What you should do: From the material below, copy out each line with the word "playbook" in it.

Data extract:

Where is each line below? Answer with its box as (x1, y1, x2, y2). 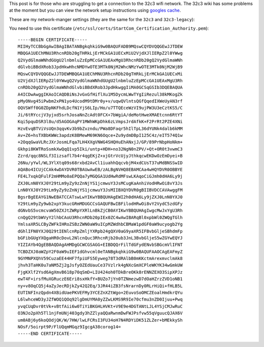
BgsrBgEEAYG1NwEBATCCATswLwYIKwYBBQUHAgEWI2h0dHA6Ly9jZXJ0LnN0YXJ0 (18, 194, 183, 200)
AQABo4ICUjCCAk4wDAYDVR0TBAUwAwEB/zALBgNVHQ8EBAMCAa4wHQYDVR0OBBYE (18, 167, 183, 172)
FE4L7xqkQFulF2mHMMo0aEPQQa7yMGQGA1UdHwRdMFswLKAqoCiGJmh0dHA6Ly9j (18, 173, 183, 179)
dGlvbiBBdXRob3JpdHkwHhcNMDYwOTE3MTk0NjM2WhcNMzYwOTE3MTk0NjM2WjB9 (18, 64, 183, 70)
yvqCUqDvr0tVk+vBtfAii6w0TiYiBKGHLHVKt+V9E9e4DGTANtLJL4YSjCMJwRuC (18, 304, 183, 309)
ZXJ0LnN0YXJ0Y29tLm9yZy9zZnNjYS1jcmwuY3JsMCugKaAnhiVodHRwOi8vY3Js (18, 180, 183, 186)
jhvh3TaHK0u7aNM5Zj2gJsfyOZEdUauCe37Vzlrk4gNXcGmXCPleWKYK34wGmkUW (18, 262, 183, 268)
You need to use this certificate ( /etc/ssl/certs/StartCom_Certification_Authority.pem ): (9, 25, 209, 31)
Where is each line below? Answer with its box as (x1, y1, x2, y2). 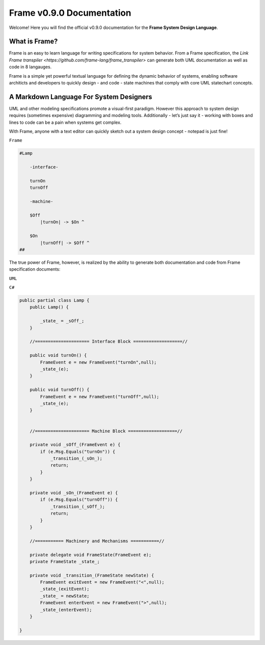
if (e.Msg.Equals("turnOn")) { (40, 449, 115, 454)
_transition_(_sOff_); (50, 504, 105, 509)
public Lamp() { (29, 305, 69, 310)
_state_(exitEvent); (40, 586, 90, 592)
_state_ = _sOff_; (40, 318, 84, 324)
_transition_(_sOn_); (50, 456, 103, 461)
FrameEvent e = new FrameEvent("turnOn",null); (40, 359, 157, 365)
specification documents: (9, 266, 61, 272)
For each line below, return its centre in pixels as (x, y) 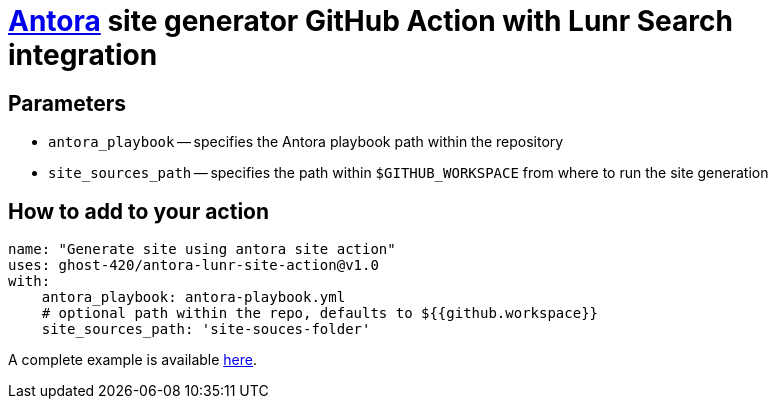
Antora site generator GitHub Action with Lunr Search (370, 21)
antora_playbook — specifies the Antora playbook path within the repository (306, 142)
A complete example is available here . (133, 360)
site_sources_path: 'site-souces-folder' (206, 329)
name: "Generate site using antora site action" (202, 249)
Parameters (67, 103)
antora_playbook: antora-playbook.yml (193, 297)
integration (83, 55)
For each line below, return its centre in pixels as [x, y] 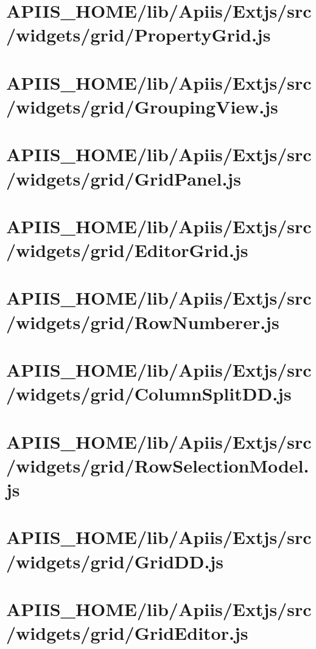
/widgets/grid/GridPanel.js [124, 178]
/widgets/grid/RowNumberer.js [143, 321]
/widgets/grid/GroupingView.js [142, 106]
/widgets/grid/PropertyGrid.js [139, 34]
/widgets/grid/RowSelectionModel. [158, 465]
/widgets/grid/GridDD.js [115, 561]
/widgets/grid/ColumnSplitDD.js [149, 393]
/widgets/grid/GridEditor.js [127, 633]
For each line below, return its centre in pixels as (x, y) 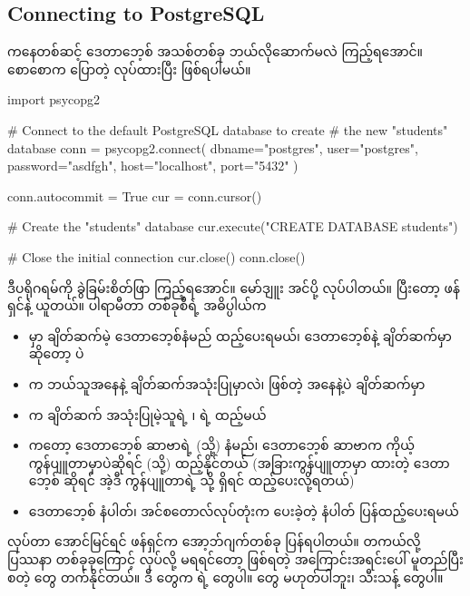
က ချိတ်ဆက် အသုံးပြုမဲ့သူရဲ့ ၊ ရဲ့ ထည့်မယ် (147, 414)
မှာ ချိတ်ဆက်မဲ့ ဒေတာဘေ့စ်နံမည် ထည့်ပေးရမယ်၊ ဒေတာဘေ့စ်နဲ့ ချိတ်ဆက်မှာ (240, 335)
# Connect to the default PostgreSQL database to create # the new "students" (228, 129)
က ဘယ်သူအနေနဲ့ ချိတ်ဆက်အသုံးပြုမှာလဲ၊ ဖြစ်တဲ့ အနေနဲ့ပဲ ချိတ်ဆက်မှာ (227, 383)
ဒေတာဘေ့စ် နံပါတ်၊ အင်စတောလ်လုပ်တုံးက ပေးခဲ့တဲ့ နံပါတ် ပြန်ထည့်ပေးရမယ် (244, 510)
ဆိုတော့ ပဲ (56, 353)
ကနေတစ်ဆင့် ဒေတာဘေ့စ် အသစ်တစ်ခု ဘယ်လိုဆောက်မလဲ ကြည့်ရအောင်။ (215, 51)
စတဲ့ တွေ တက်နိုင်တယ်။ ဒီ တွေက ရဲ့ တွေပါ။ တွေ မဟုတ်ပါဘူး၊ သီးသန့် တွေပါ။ (225, 576)
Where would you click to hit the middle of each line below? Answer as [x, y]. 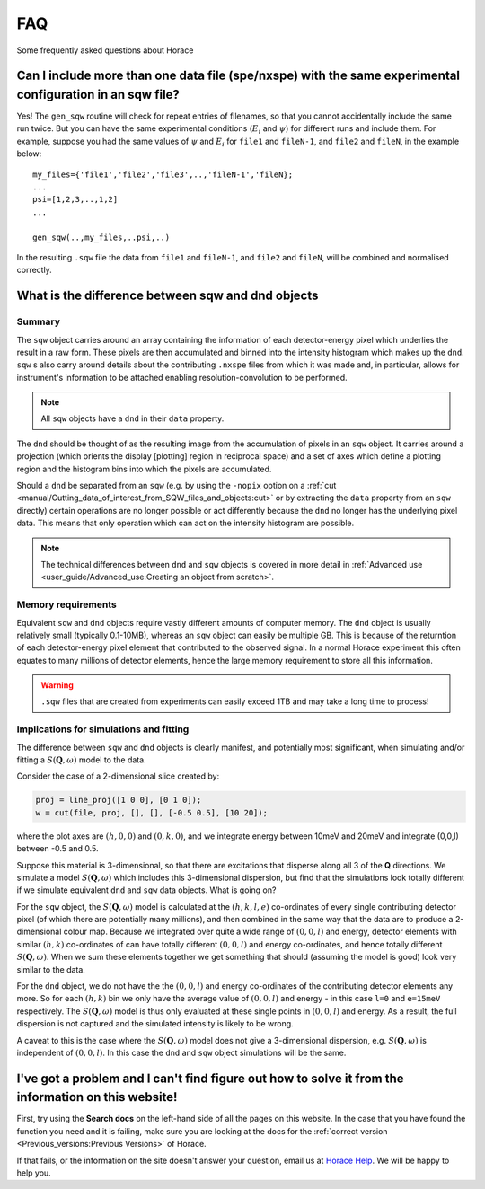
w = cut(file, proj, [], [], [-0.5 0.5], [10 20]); [152, 812]
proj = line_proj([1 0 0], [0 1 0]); [119, 800]
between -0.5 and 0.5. [57, 849]
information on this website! [97, 1097]
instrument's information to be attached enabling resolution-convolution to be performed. [182, 377]
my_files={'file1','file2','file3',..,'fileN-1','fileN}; [163, 174]
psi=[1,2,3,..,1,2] [75, 199]
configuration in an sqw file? [98, 94]
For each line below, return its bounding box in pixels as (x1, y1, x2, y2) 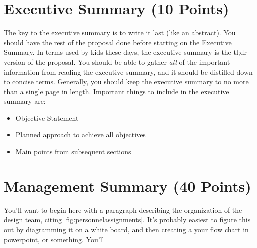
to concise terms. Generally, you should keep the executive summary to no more (4, 76, 249, 87)
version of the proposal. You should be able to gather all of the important (4, 56, 230, 67)
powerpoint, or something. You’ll (4, 234, 104, 244)
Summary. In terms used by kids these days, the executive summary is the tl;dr (4, 47, 247, 57)
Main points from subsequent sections (15, 146, 131, 157)
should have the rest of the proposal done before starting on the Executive (4, 37, 232, 47)
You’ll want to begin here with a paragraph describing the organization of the (4, 204, 242, 215)
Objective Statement (15, 112, 79, 123)
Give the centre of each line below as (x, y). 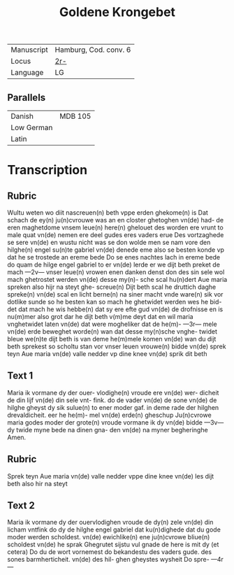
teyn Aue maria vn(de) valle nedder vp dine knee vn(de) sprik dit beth (107, 354)
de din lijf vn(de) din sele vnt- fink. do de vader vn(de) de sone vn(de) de (112, 400)
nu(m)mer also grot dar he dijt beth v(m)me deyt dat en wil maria (100, 317)
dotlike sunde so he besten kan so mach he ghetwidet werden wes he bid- (115, 302)
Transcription (47, 170)
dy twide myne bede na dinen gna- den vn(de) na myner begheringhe (108, 430)
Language (27, 73)
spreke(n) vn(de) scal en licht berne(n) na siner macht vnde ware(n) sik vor (115, 294)
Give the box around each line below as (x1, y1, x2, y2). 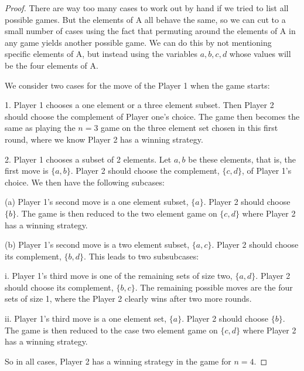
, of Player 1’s (241, 164, 292, 177)
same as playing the (5, 122, 76, 134)
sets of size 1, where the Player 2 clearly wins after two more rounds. (5, 292, 252, 305)
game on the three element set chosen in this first (101, 122, 278, 134)
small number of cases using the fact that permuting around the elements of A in (5, 25, 296, 37)
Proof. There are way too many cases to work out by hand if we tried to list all (5, 2, 289, 14)
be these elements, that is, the (188, 153, 296, 165)
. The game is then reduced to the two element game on (16, 207, 217, 219)
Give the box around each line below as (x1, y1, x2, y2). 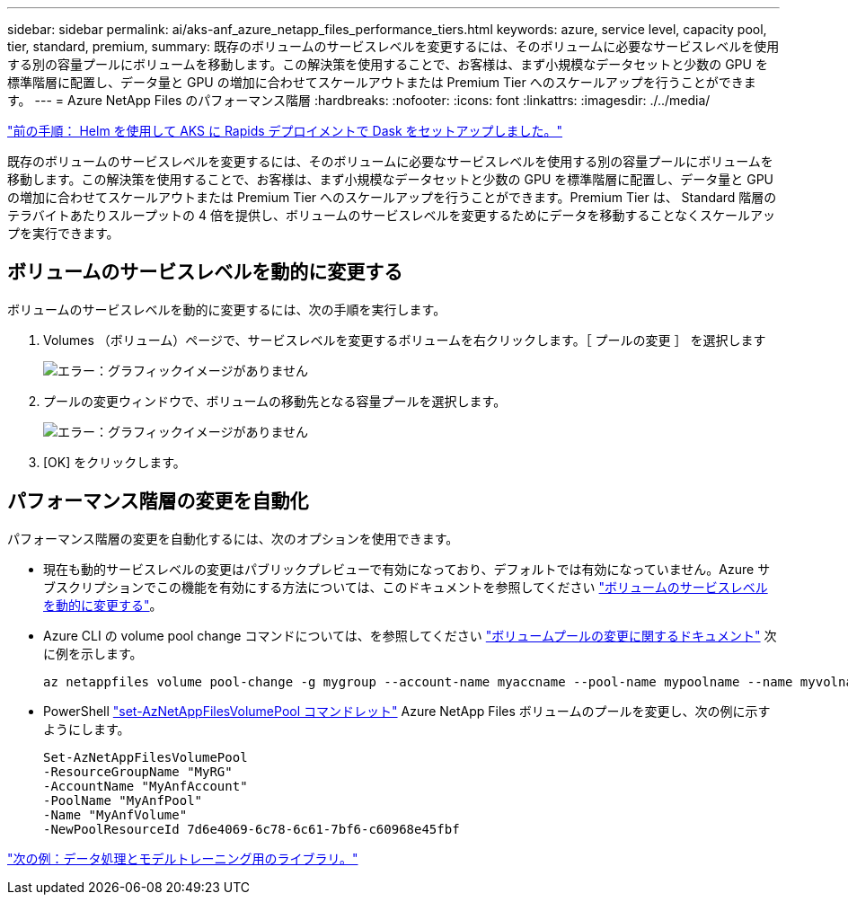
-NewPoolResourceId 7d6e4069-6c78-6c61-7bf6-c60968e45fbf (43, 821, 460, 836)
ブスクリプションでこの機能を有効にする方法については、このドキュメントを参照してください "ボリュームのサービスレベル (43, 579, 768, 595)
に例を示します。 (43, 645, 143, 661)
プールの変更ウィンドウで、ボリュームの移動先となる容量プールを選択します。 (43, 393, 507, 409)
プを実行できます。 (7, 225, 119, 241)
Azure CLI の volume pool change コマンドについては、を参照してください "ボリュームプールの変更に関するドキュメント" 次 (43, 627, 777, 643)
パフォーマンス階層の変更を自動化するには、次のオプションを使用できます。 (7, 530, 459, 546)
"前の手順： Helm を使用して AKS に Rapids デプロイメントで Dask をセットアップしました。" (7, 123, 563, 138)

Task solution:
antora_playbook — specifies the Antora playbook path within the repository (306, 142)
antora_playbook: antora-playbook.yml (193, 297)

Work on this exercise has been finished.